| HN Mirror

Y	Hacker News new \| ask \| show \| jobs

by grafraf 684 days ago

Unfortunately no, but i can share some insights that i hope can be of value:

- Tech: Everything is hosted in AWS. We are using Golang in docker containers that does the scraping. They run on ECS Fargate spots when needed using cronjob. The scraping result is stored as a parquet in S3 and processed in our RDS Postgresql. We need to be creative and have some methods to identify that a particular product A in store 1 is the same as product A in store 2 so they are mapped together. Sometimes it needs to be verified manually. The data that are of interest for the user/site is indexed into an Elastic search.

Things that might be of interest: - We always try to avoid parsing the HTML but instead calling the sites APIs directly to reduce scraping time. We also try to scrape the category listing to access multiple prices by one request, this can reduce the total requests from over 100 000 to maybe less than 1000 requests.

- We also try to avoid scraping the sites during peak times and respect their robots.txt. We add some delay to each request. The scrapes are often done during night/early morning.

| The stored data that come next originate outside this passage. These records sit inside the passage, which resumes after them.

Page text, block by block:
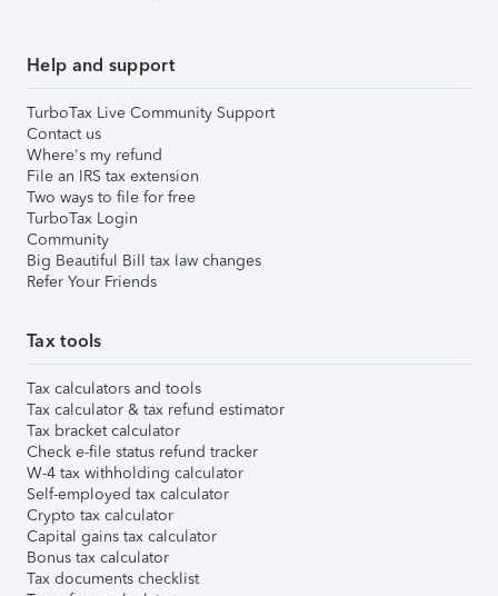
Help and support
TurboTax Live Community Support
Contact us
Where's my refund
File an IRS tax extension
Two ways to file for free
TurboTax Login
Community
Big Beautiful Bill tax law changes
Refer Your Friends
Tax tools
Tax calculators and tools
Tax calculator & tax refund estimator
Tax bracket calculator
Check e-file status refund tracker
W-4 tax withholding calculator
Self-employed tax calculator
Crypto tax calculator
Capital gains tax calculator
Bonus tax calculator
Tax documents checklist

- The main challenge is that stores can redesign or modify which make our scrapers fail, so we need to be fast and adopt to the new changes.

- Another major hidden challenge is that the stores have different prices for the same product depending on your zip code, so we have our ways of identifying the stores different warehouses, what zip codes belong to a specific warehouse and do a scrape for that warehouse. So a store might have 5 warehouses, so we need to scrape it 5 times with different zip codes

There is much more but i hope that gave you some insights of challenges and some solutions!

3 comments

showsover 684 days ago

Interesting stuff, thanks for the reply!

Do you run into issues where they block your scraping attempts or are they quite relaxed on this? Circumventing the bot detection often forces us to go for Puppeteer so we can fully control the browser, but that carries quite a heavy cost compared to using a simple HTTP requester.

link

grafraf 684 days ago

We have been blocked a couple of times during they years, usually using proxy has been enough. We try to reach out to the stores and try to establish a friendly relationship. The feelings have been mixed depending on what store we are talking to

link

ElCapitanMarkla 684 days ago

I'm unfamiliar with the parquet format and trying to understand - are you storing the raw scraped data in that format or are you storing the result of parsing the scraped data?

link

grafraf 683 days ago

We are storing the result of the parsed scrape as parquet. I would advice to store the raw data as well in a different s3. The database should only have the data it needs and not act as a storage.

link

sumedh 684 days ago

Have the sites tried to shut you down?

link

grafraf 684 days ago

We received some harsh words in the start but everything we are doing is legally and by the book.

We try to establish good relationship with the stores as the customers don't always focus on the price, but sometimes they want a specific product. We are both helping the stores and the customers to find each other. We have sent million of users over the years to the stores (not unique of course as there are only 9 million people living in Sweden)

link